Norconex / crawlers

Norconex Crawlers (or spiders) are flexible web and filesystem crawlers for collecting, parsing, and manipulating data from the web or filesystem to various data repositories such as search engines.
https://opensource.norconex.com/crawlers
Apache License 2.0
183 stars 68 forks source link

id must be less than 128 characters #323

Closed mhaegeleD closed 7 years ago

mhaegeleD commented 7 years ago

Hallo, I have tried to use the collector in combination with the AWS-Cloudsearch-Comitter.

And I have (still) 2 problems: 1) is there any chance to commit the crawled-results again to AWS in case of something failed, hours of crawling are lying on the harddisk, but there was problems to transmit it to AWS (first problem was the results got too big ("Request size exceeded 20971520 bytes". Any hints how to prevent this error?), second problem in next (smaller) try: There was an ID longer than 128 characters:-( )

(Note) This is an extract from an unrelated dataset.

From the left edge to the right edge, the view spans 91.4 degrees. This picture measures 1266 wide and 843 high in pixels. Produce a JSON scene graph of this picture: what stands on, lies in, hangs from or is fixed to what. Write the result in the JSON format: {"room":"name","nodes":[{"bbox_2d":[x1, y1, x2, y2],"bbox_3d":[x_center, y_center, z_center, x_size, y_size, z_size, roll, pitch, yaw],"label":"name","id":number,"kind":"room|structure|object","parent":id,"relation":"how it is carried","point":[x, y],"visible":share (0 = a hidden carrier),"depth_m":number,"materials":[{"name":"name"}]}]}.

2) How can I ensure, that the generated ID isn't longer than 128 characters, because then AWS says no: """id" must be less than 128 characters" and everything fails

Thank you very much for your help,

Many Greetings Michael

essiembre commented 7 years ago

Those are limitations of AWS CloudSearch. You can try to work around them with the following:

Problem 1: Request size exceeded 20971520 bytes AWS CloudSearch restrict document size to 1MB and a document batch to 5MB. You can try to eliminate batch size errors by setting the committer <commitBatchSize> to a very low value.

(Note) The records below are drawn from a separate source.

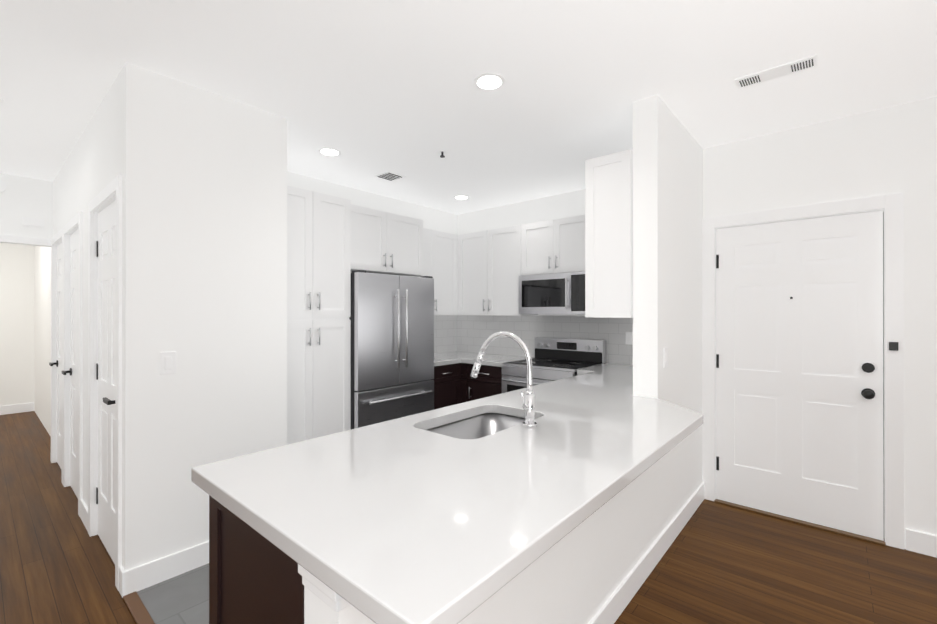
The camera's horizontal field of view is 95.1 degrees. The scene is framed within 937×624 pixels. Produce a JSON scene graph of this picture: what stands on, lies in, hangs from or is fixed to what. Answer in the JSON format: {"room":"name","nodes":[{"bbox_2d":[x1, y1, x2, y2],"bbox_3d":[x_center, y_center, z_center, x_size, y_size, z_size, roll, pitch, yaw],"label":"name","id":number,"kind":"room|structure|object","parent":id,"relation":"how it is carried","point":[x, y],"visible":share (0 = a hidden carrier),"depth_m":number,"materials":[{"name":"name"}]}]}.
{"room":"kitchen","nodes":[
{"label":"kitchen","id":0,"kind":"room"},
{"bbox_2d":[0,243,31,405],"bbox_3d":[-6.856,0.089,5.420,0.100,2.640,9.200,0,0,41],"label":"wall","id":1,"kind":"structure","parent":0,"point":[25,322],"depth_m":5.97,"materials":[{"name":"white paint"}]},
{"bbox_2d":[0,402,33,414],"bbox_3d":[-6.891,1.346,5.290,0.014,0.125,2.160,0,0,41],"label":"baseboard","id":2,"kind":"structure","parent":1,"relation":"attached to","point":[24,407],"depth_m":5.97,"materials":[{"name":"white wood"}]},
{"bbox_2d":[0,173,52,246],"bbox_3d":[-5.501,0.084,2.331,0.110,2.640,6.300,0,0,41],"label":"wall","id":3,"kind":"structure","parent":0,"point":[20,197],"depth_m":3.92,"materials":[{"name":"white paint"}]},
{"bbox_2d":[0,180,5,192],"bbox_3d":[-4.159,-1.114,3.777,0.030,0.120,0.120,0,0,41],"label":"smoke detector","id":4,"kind":"object","parent":3,"relation":"attached to","point":[2,184],"depth_m":3.79,"materials":[{"name":"white plastic"}]},
{"bbox_2d":[0,211,82,516],"bbox_3d":[-3.646,0.357,3.096,1.695,2.095,1.114,0,0,41],"label":"door frame","id":5,"kind":"structure","parent":3,"relation":"attached to","point":[63,235],"depth_m":3.45,"materials":[{"name":"white wood"}]},
{"bbox_2d":[32,246,50,436],"bbox_3d":[-5.034,0.088,5.179,2.910,2.640,0.100,0,0,41],"label":"wall","id":6,"kind":"structure","parent":0,"point":[41,256],"depth_m":5.47,"materials":[{"name":"white paint"}]},
{"bbox_2d":[137,563,208,623],"bbox_3d":[-0.241,1.403,3.213,2.750,0.005,3.480,0,0,41],"label":"floor","id":7,"kind":"structure","parent":0,"point":[183,598],"depth_m":2.09,"materials":[{"name":"grey tile"}]},
{"bbox_2d":[209,495,303,623],"bbox_3d":[-0.387,0.965,1.422,0.594,0.862,0.660,0,0,41],"label":"base cabinet","id":8,"kind":"object","parent":7,"relation":"on","point":[255,577],"visible":0.04,"depth_m":1.14,"materials":[{"name":"brown wood"}]},
{"bbox_2d":[191,363,702,623],"bbox_3d":[0.631,0.512,2.400,1.205,0.045,3.559,0,0,41],"label":"countertop","id":9,"kind":"structure","parent":8,"relation":"on","point":[410,519],"depth_m":1.19,"materials":[{"name":"white stone"}]},
{"bbox_2d":[427,413,524,438],"bbox_3d":[0.061,0.635,1.958,0.420,0.200,0.645,0,0,41],"label":"sink","id":10,"kind":"object","parent":9,"relation":"in","point":[480,426],"visible":0.08,"depth_m":2.20,"materials":[{"name":"silver metal"}]},
{"bbox_2d":[470,331,536,427],"bbox_3d":[0.132,0.288,1.920,0.362,0.402,0.110,0,0,41],"label":"faucet","id":11,"kind":"object","parent":9,"relation":"on","point":[528,403],"visible":1,"depth_m":1.83,"materials":[{"name":"silver metal"}]},
{"bbox_2d":[287,185,350,444],"bbox_3d":[-1.406,0.252,3.388,0.750,2.294,0.652,0,0,41],"label":"pantry cabinet","id":12,"kind":"object","parent":7,"relation":"on","point":[318,314],"visible":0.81,"depth_m":3.19,"materials":[{"name":"white wood"}]},
{"bbox_2d":[349,270,433,428],"bbox_3d":[-0.853,0.537,3.909,0.796,1.738,0.840,0,0,41],"label":"refrigerator","id":13,"kind":"object","parent":7,"relation":"on","point":[391,318],"visible":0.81,"depth_m":3.61,"materials":[{"name":"grey metal"}]},
{"bbox_2d":[430,363,502,409],"bbox_3d":[-0.067,0.970,4.599,1.189,0.862,1.144,0,0,41],"label":"base cabinet","id":14,"kind":"object","parent":7,"relation":"on","point":[454,384],"depth_m":4.39,"materials":[{"name":"black wood"}]},
{"bbox_2d":[434,351,534,366],"bbox_3d":[-0.067,0.516,4.600,1.189,0.045,1.144,0,0,41],"label":"countertop","id":15,"kind":"structure","parent":14,"relation":"on","point":[456,357],"depth_m":4.55,"materials":[{"name":"white stone"}]},
{"bbox_2d":[502,337,605,392],"bbox_3d":[0.801,0.839,4.106,0.756,1.135,0.727,0,0,41],"label":"range","id":16,"kind":"object","parent":7,"relation":"on","point":[554,359],"visible":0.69,"depth_m":4.10,"materials":[{"name":"grey metal"}]},
{"bbox_2d":[287,171,456,234],"bbox_3d":[-1.063,0.087,4.442,0.100,2.640,2.700,0,0,41],"label":"wall","id":17,"kind":"structure","parent":0,"point":[437,220],"depth_m":4.53,"materials":[{"name":"white paint"}]},
{"bbox_2d":[351,204,457,314],"bbox_3d":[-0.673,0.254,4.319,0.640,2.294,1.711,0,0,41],"label":"upper cabinet","id":18,"kind":"object","parent":17,"relation":"attached to","point":[383,242],"visible":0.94,"depth_m":4.01,"materials":[{"name":"white wood"}]},
{"bbox_2d":[434,315,457,352],"bbox_3d":[-0.524,0.292,4.986,0.004,0.504,1.110,0,0,41],"label":"tile backsplash","id":19,"kind":"structure","parent":17,"relation":"attached to","point":[445,326],"depth_m":5.26,"materials":[{"name":"white tile"}]},
{"bbox_2d":[0,411,936,623],"bbox_3d":[-1.675,1.451,0.936,14.000,0.100,9.200,0,0,41],"label":"floor","id":20,"kind":"structure","parent":0,"point":[718,563],"depth_m":2.33,"materials":[{"name":"brown wood"}]},
{"bbox_2d":[80,499,87,530],"bbox_3d":[-2.533,1.342,2.833,0.320,0.125,0.014,0,0,41],"label":"baseboard","id":21,"kind":"structure","parent":20,"relation":"on","point":[83,508],"depth_m":2.83,"materials":[{"name":"white wood"}]},
{"bbox_2d":[123,591,154,623],"bbox_3d":[-1.252,1.398,1.754,1.150,0.010,0.054,0,0,41],"label":"trim","id":22,"kind":"structure","parent":20,"relation":"on","point":[137,608],"depth_m":2.01,"materials":[{"name":"brown wood"}]},
{"bbox_2d":[119,541,208,597],"bbox_3d":[-1.432,1.341,2.422,0.024,0.125,0.834,0,0,41],"label":"baseboard","id":23,"kind":"structure","parent":20,"relation":"on","point":[162,569],"depth_m":2.22,"materials":[{"name":"white wood"}]},
{"bbox_2d":[53,62,286,570],"bbox_3d":[-2.548,0.085,3.399,2.960,2.640,0.820,0,0,41],"label":"wall block","id":24,"kind":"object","parent":20,"relation":"on","point":[202,172],"visible":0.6,"depth_m":2.36,"materials":[{"name":"white paint"}]},
{"bbox_2d":[49,243,61,467],"bbox_3d":[-3.599,0.389,3.780,0.678,2.013,0.094,0,0,41],"label":"hall door","id":25,"kind":"structure","parent":24,"relation":"attached to","point":[58,363],"depth_m":3.90,"materials":[{"name":"white wood"}]},
{"bbox_2d":[62,230,77,497],"bbox_3d":[-2.960,0.389,3.228,0.688,2.013,0.094,0,0,41],"label":"hall door","id":26,"kind":"structure","parent":24,"relation":"attached to","point":[73,371],"depth_m":3.34,"materials":[{"name":"white wood"}]},
{"bbox_2d":[88,175,121,590],"bbox_3d":[-2.077,0.356,2.453,0.860,2.095,0.035,0,0,41],"label":"door frame","id":27,"kind":"structure","parent":24,"relation":"attached to","point":[102,197],"depth_m":2.59,"materials":[{"name":"white wood"}]},
{"bbox_2d":[96,200,115,563],"bbox_3d":[-2.071,0.387,2.459,0.718,2.013,0.094,0,0,41],"label":"hall door","id":28,"kind":"structure","parent":24,"relation":"attached to","point":[106,363],"depth_m":2.52,"materials":[{"name":"white wood"}]},
{"bbox_2d":[160,351,175,374],"bbox_3d":[-1.576,0.268,2.250,0.010,0.116,0.072,0,0,41],"label":"light switch","id":29,"kind":"object","parent":24,"relation":"attached to","point":[167,362],"visible":1,"depth_m":2.25,"materials":[{"name":"white plastic"}]},
{"bbox_2d":[0,0,936,214],"bbox_3d":[-1.675,-1.289,0.940,14.000,0.100,9.200,0,0,41],"label":"ceiling","id":30,"kind":"structure","parent":0,"point":[369,90],"depth_m":2.21,"materials":[{"name":"white paint"}]},
{"bbox_2d":[318,148,340,155],"bbox_3d":[-1.070,-1.232,3.306,0.170,0.006,0.170,0,0,41],"label":"recessed light","id":31,"kind":"object","parent":30,"relation":"in","point":[329,151],"visible":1,"depth_m":3.30,"materials":[{"name":"white"}]},
{"bbox_2d":[375,171,405,180],"bbox_3d":[-0.711,-1.229,3.888,0.200,0.008,0.200,0,0,41],"label":"ceiling vent","id":32,"kind":"object","parent":30,"relation":"in","point":[389,176],"visible":0.96,"depth_m":3.88,"materials":[{"name":"white metal"}]},
{"bbox_2d":[439,150,445,157],"bbox_3d":[-0.201,-1.215,3.301,0.060,0.040,0.060,0,0,41],"label":"sprinkler","id":33,"kind":"object","parent":30,"relation":"attached to","point":[442,152],"visible":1,"depth_m":3.29,"materials":[{"name":"white metal"}]},
{"bbox_2d":[454,195,468,199],"bbox_3d":[-0.076,-1.230,4.608,0.170,0.006,0.170,0,0,41],"label":"recessed light","id":34,"kind":"object","parent":30,"relation":"in","point":[461,197],"visible":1,"depth_m":4.59,"materials":[{"name":"white"}]},
{"bbox_2d":[474,73,504,90],"bbox_3d":[0.112,-1.233,2.303,0.170,0.006,0.170,0,0,41],"label":"recessed light","id":35,"kind":"object","parent":30,"relation":"in","point":[489,81],"visible":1,"depth_m":2.29,"materials":[{"name":"white plastic"}]},
{"bbox_2d":[734,54,817,89],"bbox_3d":[1.579,-1.232,2.211,0.340,0.009,0.120,0,0,41],"label":"ceiling vent","id":36,"kind":"object","parent":30,"relation":"in","point":[796,66],"visible":1,"depth_m":2.20,"materials":[{"name":"white metal"}]},
{"bbox_2d":[304,95,702,623],"bbox_3d":[0.864,0.084,2.299,0.140,2.640,3.620,0,0,41],"label":"wall","id":37,"kind":"structure","parent":0,"point":[667,216],"depth_m":2.47,"materials":[{"name":"white paint"}]},
{"bbox_2d":[298,564,350,611],"bbox_3d":[0.355,0.573,1.685,0.152,0.075,2.072,0,0,41],"label":"trim","id":38,"kind":"structure","parent":37,"relation":"attached to","point":[329,597],"depth_m":0.89,"materials":[{"name":"white wood"}]},
{"bbox_2d":[585,149,632,317],"bbox_3d":[1.223,-0.460,3.048,0.284,0.990,1.159,0,0,41],"label":"upper cabinet","id":39,"kind":"object","parent":37,"relation":"attached to","point":[609,236],"visible":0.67,"depth_m":2.61,"materials":[{"name":"white wood"}]},
{"bbox_2d":[589,482,704,623],"bbox_3d":[0.754,1.341,2.052,0.014,0.125,3.134,0,0,41],"label":"baseboard","id":40,"kind":"structure","parent":37,"relation":"attached to","point":[618,601],"depth_m":2.25,"materials":[{"name":"white wood"}]},
{"bbox_2d":[664,347,667,367],"bbox_3d":[1.170,0.269,2.536,0.010,0.116,0.072,0,0,41],"label":"light switch","id":41,"kind":"object","parent":37,"relation":"attached to","point":[666,357],"visible":1,"depth_m":2.52,"materials":[{"name":"white plastic"}]},
{"bbox_2d":[457,189,584,315],"bbox_3d":[0.888,0.087,4.605,2.840,2.640,0.100,0,0,41],"label":"wall","id":42,"kind":"structure","parent":0,"point":[563,205],"depth_m":4.75,"materials":[{"name":"white paint"}]},
{"bbox_2d":[458,215,584,315],"bbox_3d":[0.771,-0.428,4.382,2.135,0.930,0.379,0,0,41],"label":"upper cabinet","id":43,"kind":"object","parent":42,"relation":"attached to","point":[494,265],"visible":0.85,"depth_m":4.49,"materials":[{"name":"white wood"}]},
{"bbox_2d":[519,271,584,313],"bbox_3d":[0.903,-0.173,4.225,0.752,0.390,0.444,0,0,41],"label":"microwave","id":44,"kind":"object","parent":43,"relation":"attached to","point":[557,293],"visible":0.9,"depth_m":4.08,"materials":[{"name":"grey metal"}]},
{"bbox_2d":[458,315,632,364],"bbox_3d":[0.892,0.291,4.532,2.740,0.504,0.004,0,0,41],"label":"tile backsplash","id":45,"kind":"structure","parent":42,"relation":"attached to","point":[465,333],"depth_m":4.65,"materials":[{"name":"white tile"}]},
{"bbox_2d":[626,332,632,344],"bbox_3d":[1.500,0.246,3.996,0.072,0.116,0.010,0,0,41],"label":"outlet","id":46,"kind":"object","parent":45,"relation":"attached to","point":[629,338],"visible":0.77,"depth_m":3.99,"materials":[{"name":"white plastic"}]},
{"bbox_2d":[703,96,936,548],"bbox_3d":[4.044,0.082,1.359,5.900,2.640,0.120,0,0,41],"label":"wall","id":47,"kind":"structure","parent":0,"point":[887,151],"depth_m":2.58,"materials":[{"name":"white paint"}]},
{"bbox_2d":[716,211,883,540],"bbox_3d":[2.176,0.388,2.890,0.896,2.010,0.116,0,0,41],"label":"entry door","id":48,"kind":"structure","parent":47,"relation":"in","point":[799,369],"depth_m":2.86,"materials":[{"name":"white wood"}]},
{"bbox_2d":[702,193,903,549],"bbox_3d":[2.171,0.349,2.885,1.070,2.110,0.046,0,0,41],"label":"door frame","id":49,"kind":"structure","parent":47,"relation":"attached to","point":[891,206],"depth_m":2.60,"materials":[{"name":"white painted wood"}]},
{"bbox_2d":[905,528,936,557],"bbox_3d":[4.406,1.339,0.955,4.825,0.125,0.014,0,0,41],"label":"baseboard","id":50,"kind":"structure","parent":47,"relation":"attached to","point":[915,541],"depth_m":2.49,"materials":[{"name":"white wood"}]}
]}

Eliminating the individual document size problem can be more challenging. If you assume 2-bytes per characters (UTF-8), you can try the following as a post-parse handler in your importer section.

<tagger class="com.norconex.importer.handler.tagger.impl.ReplaceTagger">
      <replace fromField="document.reference">
          <fromValue>^(.{1,2500000})</fromValue>
          <toValue>$1</toValue>
      </replace>
</tagger>

Problem 2: "id" must be less than 128 characters In addition to its length, AWS CloudSearch mandates that the ID only contains alphanumeric characters plus these: _ - = # ; : / ? @ &. The following should address both (goes in your crawler config):

  <urlNormalizer class="com.norconex.collector.http.url.impl.GenericURLNormalizer">
    <replacements>
      <replace><match>&amp;view=print</match></replace>
      <replace>
         <match><![CDATA[[^\w\-=#;:/\?@&]]]></match>
         <replacement>_</replacement>
      </replace>
      <replace>
         <match>^(.{1,127})</match>
         <replacement>$1</replacement>
      </replace>
    </replacements>
  </urlNormalizer>

There is a problem with this approach. You may create duplicate URLs if the truncated portion is what makes a URL unique. If this is a problem and you know of a unique metadata field in pages you crawl, it maybe best to use that as the CloudSearch ID. Alternatively, you can create your own IURLNormalizer to dynamically generated a unique ID that is constant for each doc and short enough.

mhaegeleD commented 7 years ago

Thank you very much!